I was thinking earlier of whether I should build my volcano in to a sour gas boiler/condenser or in to a petroleum burner.  I decided on a petroleum boiler because I was thinking that arbor trees net a lot of water.  However, I wasn't sure if that was the right call, so I've decided to do a though experiment:  Which approach gives you the most water per tile: sour gas condensers, domestic arbor trees, or wild arbor trees?

I will be ignoring the size of the boiler, as those can be made fairly small and can produce a ton of natural gas.  I will also be ignoring any apparatus used to cool these systems, as there are many ways to cool things.  I will also be ignoring any space taken by slicksters, as they can be in 1 tile regardless of the size of the power plant.  I will also be ignoring the sour gas boiler, as these vary in size, but can have an extremely high throughput and can be made at about the same size as a petroleum burner.

Assume we start with 6,153.9 g/s crude oil.  If we convert this to natural gas, we end up with 4,123.1 g/s natural gas.  If we feed the CO2 to slicksters, we get a geometric series that results in 4500 g/s natural gas, which uses 9 pumps and 50 natural gas generators.  Each natural gas generator takes 16 tiles (if you include the floor) and each pump takes 4 tiles.  So, this powerplant uses 836 tiles.
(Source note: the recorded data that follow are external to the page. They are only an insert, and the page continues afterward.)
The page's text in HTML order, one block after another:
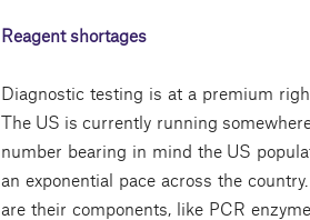
Reagent shortages
Diagnostic testing is at a premium
The US is currently running
number bearing in mind the US
an exponential pace across the
are their components, like PCR
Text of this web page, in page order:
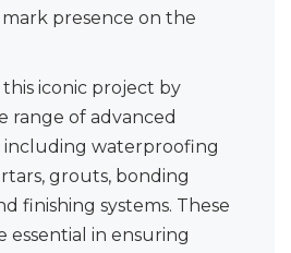
presence on the
iconic project by
range of advanced
including waterproofing
grouts, bonding
finishing systems. These
in ensuring
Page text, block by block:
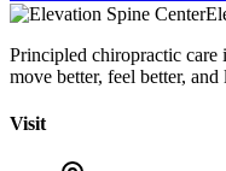
Principled chiropractic
move better, feel better,
Visit
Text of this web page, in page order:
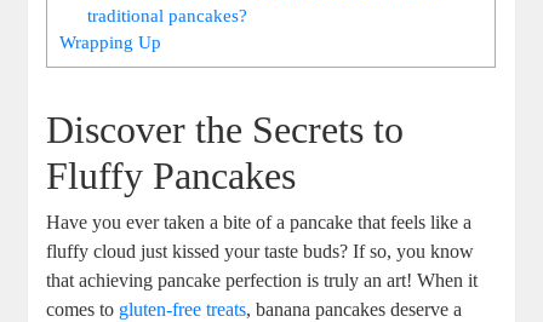
traditional pancakes?
Wrapping Up
Discover the Secrets to
Fluffy Pancakes
Have you ever taken a bite of a pancake that feels like a
fluffy cloud just kissed your taste buds? If so, you know
that achieving pancake perfection is truly an art! When it
comes to gluten-free treats, banana pancakes deserve a
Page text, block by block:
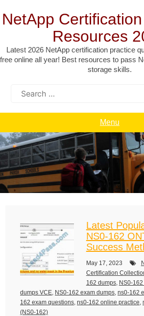
to
content
NetApp
Resources
Latest 2026 NetApp certification practice
free online all year! Best resources to pass
storage skills.
Menu
Latest
NS0-162
Success
May 17, 2023
Certification
162 dumps, NS0-
dumps VCE, NS0-162 exam dumps, ns0-162
162 exam questions, ns0-162 online practice,
(NS0-162)
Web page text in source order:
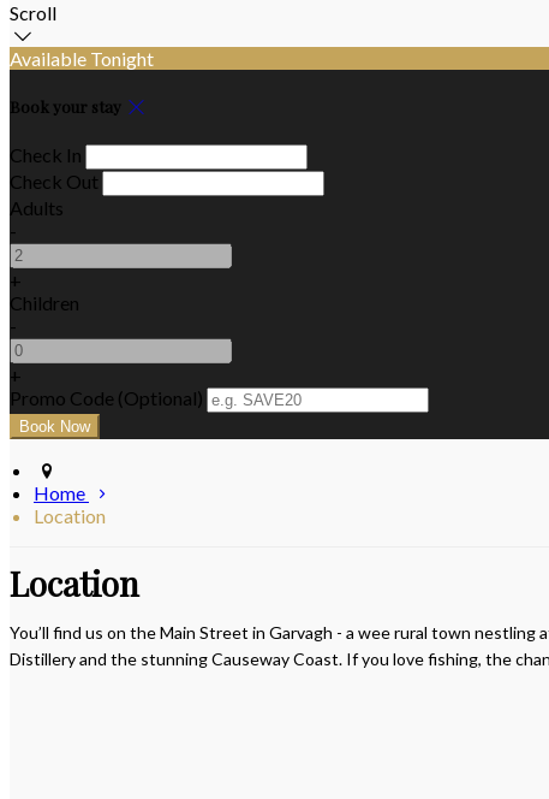
Scroll
Available Tonight
Book your stay
Check In
Check Out
Adults
-
+
Children
-
+
Promo Code (Optional)
Home
Location
Location
You’ll find us on the Main Street in Garvagh - a wee rural town
Distillery and the stunning Causeway Coast. If you love fishing, the
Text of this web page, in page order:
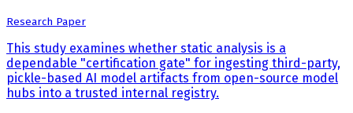
Research Paper
This study examines whether static analysis is a
dependable "certification gate" for ingesting third-party,
pickle-based AI model artifacts from open-source model
hubs into a trusted internal registry.
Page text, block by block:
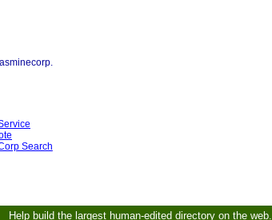
Search
Help build the largest human-edited directory on the web.
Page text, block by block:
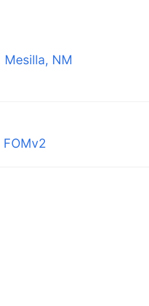
Mesilla, NM
FOMv2
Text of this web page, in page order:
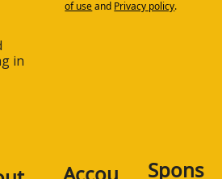
in
of useand Privacy policy.
Spons
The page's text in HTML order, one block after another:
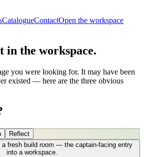
CatalogueContactOpen the workspace
in the workspace.
you were looking for. It may have been
existed — here are the three obvious
Reflect
a fresh build room — the captain-facing entry
into a workspace.

For comparison, we use the 6153.9 g/s crude oil in petroleum generators.  If we use the slickster loop, we end up with a geometric series that nets us 7033.0 g/s crude oil.  This takes approximately 3.517 petroleum generators and 0.7033 pumps.  A petroleum generator take 15 tiles (including flooring) and a liquid pump takes 4 tiles, so it costs around 58 tiles.

Spoiler

In actuality, it would take around 64 tiles, but this more continuous way of thinking about these buildings helps us understand how it scales without having to find a number of natural gas generators that resulted in an exact multiple of 10,000 g/s crude oil.  For example, if we started with ‭12,307.8‬ g/s crude oil, then we would be coming from ~14,000 g/s crude oil after the slickster loop, which would be 2 pumps and 7 generators, it would actually take 113 tiles which is closer to the 58*2 than the 64*2. 

So, the tradeoff is the difference in space, which is effectively ‭778‬ tiles, for the water production difference.
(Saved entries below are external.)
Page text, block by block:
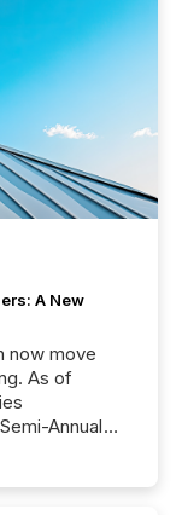
A New
now move
As of
Annual
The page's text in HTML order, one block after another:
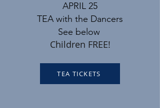
APRIL 25
TEA with the Dancers
See below
Children FREE!
TEA TICKETS
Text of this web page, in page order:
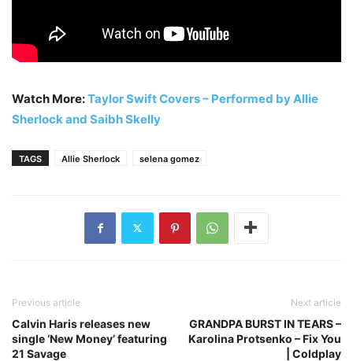
Watch More:Taylor Swift Covers – Performed by Allie
Sherlock and Saibh Skelly
TAGS Allie Sherlock selena gomez
Previous article
Calvin Haris releases new
single ‘New Money’ featuring
21 Savage
Next article
GRANDPA BURST IN TEARS –
Karolina Protsenko – Fix You
| Coldplay
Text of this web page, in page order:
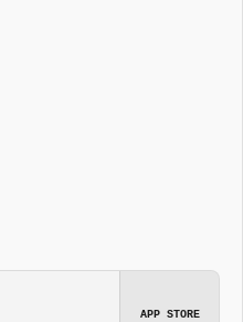
APP STORE
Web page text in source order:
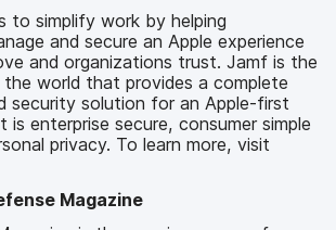
to simplify work by helping
and secure an Apple experience
and organizations trust. Jamf is the
world that provides a complete
security solution for an Apple-first
is enterprise secure, consumer simple
privacy. To learn more, visit
Magazine
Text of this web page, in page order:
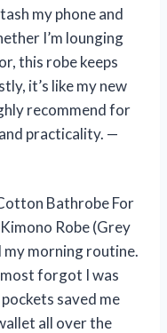
my phone and
I’m lounging
this robe keeps
it’s like my new
recommend for
practicality. —
Bathrobe For
Robe (Grey
morning routine.
forgot I was
saved me
all over the
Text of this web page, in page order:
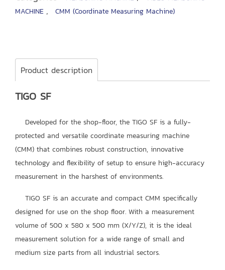
MACHINE , CMM (Coordinate Measuring Machine)
Product description
TIGO SF
Developed for the shop-floor, the TIGO SF is a fully-
protected and versatile coordinate measuring machine
(CMM) that combines robust construction, innovative
technology and flexibility of setup to ensure high-accuracy
measurement in the harshest of environments.
TIGO SF is an accurate and compact CMM specifically
designed for use on the shop floor. With a measurement
volume of 500 x 580 x 500 mm (X/Y/Z), it is the ideal
measurement solution for a wide range of small and
medium size parts from all industrial sectors.
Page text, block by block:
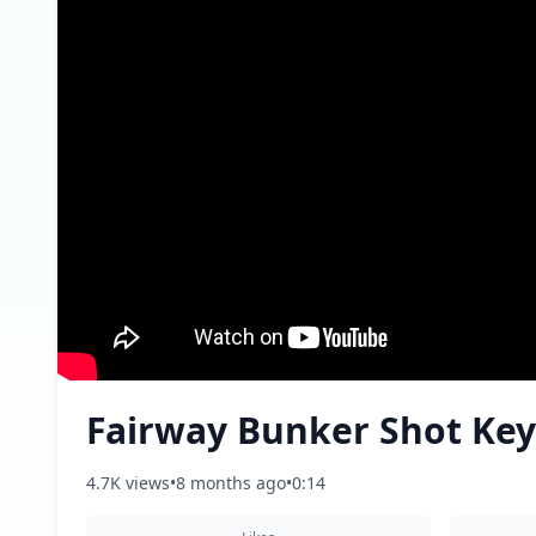
Fairway Bunker Shot
4.7K views•8 months ago•0:14

The 4500 g/s natural gas results 3,375 g/s polluted water.  The petroleum generators consume 7033.0 g/s petroleum to generate 2,637 g/s polluted water. 

My sour gas boiler and generators used 778 additional tiles and gave us 738 g/s additional water, or 0.949 g/s/tile.

Now, we consider domestic arbor trees. 

Spoiler

Since this setup would take the place of natural gas generators, we will assume that any CO2 would be converted by slicksters and burned in a petroleum generator.  This is because if arbor trees are better, then the natural gas generators could be replaced by arbor trees for a better result.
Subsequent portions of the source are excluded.